══ Material provided ══

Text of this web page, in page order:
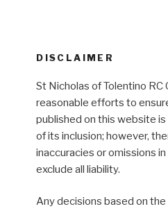
DISCLAIMER
St Nicholas of Tolentino RC
reasonable efforts to
published on this website
of its inclusion; however,
inaccuracies or omissions
exclude all liability.
Any decisions based on
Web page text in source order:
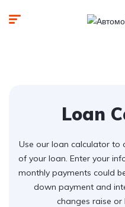
Loan
Use our loan calculator to
of your loan. Enter your
monthly payments could
down payment and
changes raise
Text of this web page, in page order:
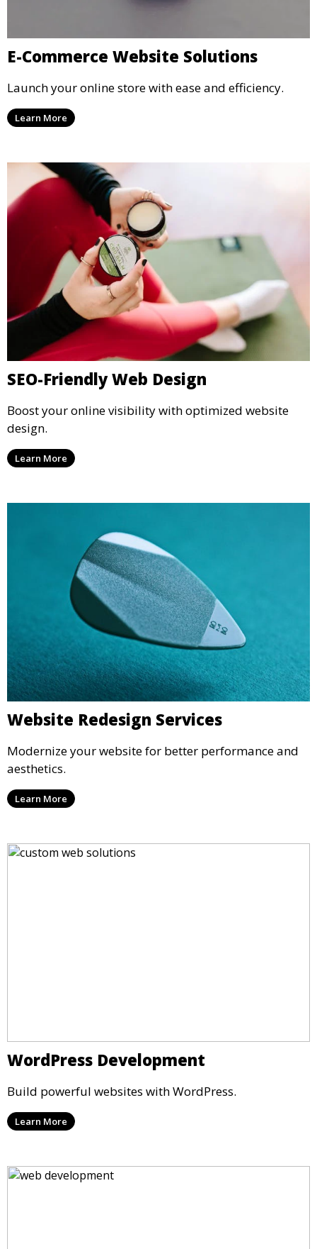
E-Commerce Website Solutions
Launch your online store with ease and efficiency.
Learn More
SEO-Friendly Web Design
Boost your online visibility with optimized website
design.
Learn More
Website Redesign Services
Modernize your website for better performance and
aesthetics.
Learn More
WordPress Development
Build powerful websites with WordPress.
Learn More

═══

_What you are asked to do:_ Please write out the lines above, beginning at the line with "Web page text" and ending at the last line of the records, exactly as they appear and without pictures.

_Exercise answer:_
Web page text in source order:
Loan
Use our loan calculator to
of your loan. Enter your
monthly payments could
down payment and
changes raise
Text of this web page, in page order:
E-Commerce Website Solutions
Launch your online store with ease and efficiency.
Learn More
SEO-Friendly Web Design
Boost your online visibility with optimized website
design.
Learn More
Website Redesign Services
Modernize your website for better performance and
aesthetics.
Learn More
WordPress Development
Build powerful websites with WordPress.
Learn More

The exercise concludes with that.